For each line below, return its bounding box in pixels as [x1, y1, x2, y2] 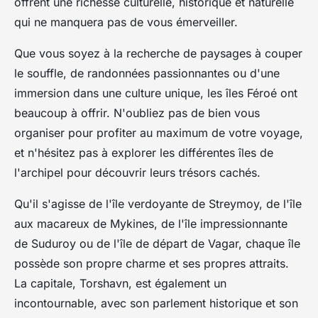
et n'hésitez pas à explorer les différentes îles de [14, 145, 273, 160]
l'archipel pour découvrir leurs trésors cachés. [14, 165, 261, 180]
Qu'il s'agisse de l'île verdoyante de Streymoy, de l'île [14, 196, 302, 211]
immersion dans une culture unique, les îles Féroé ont [14, 85, 297, 100]
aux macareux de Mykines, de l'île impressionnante [14, 216, 287, 231]
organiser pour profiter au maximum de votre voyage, [14, 125, 303, 140]
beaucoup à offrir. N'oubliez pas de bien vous [14, 105, 260, 120]
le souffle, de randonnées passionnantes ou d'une [14, 65, 280, 80]
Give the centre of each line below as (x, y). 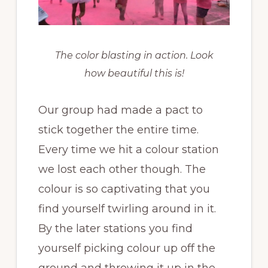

* _WHAT IS BEING ASKED_:
Please determine how many lines in the entries contain the word "îles" and answer with the number alone.

* _TASK OUTPUT_:
2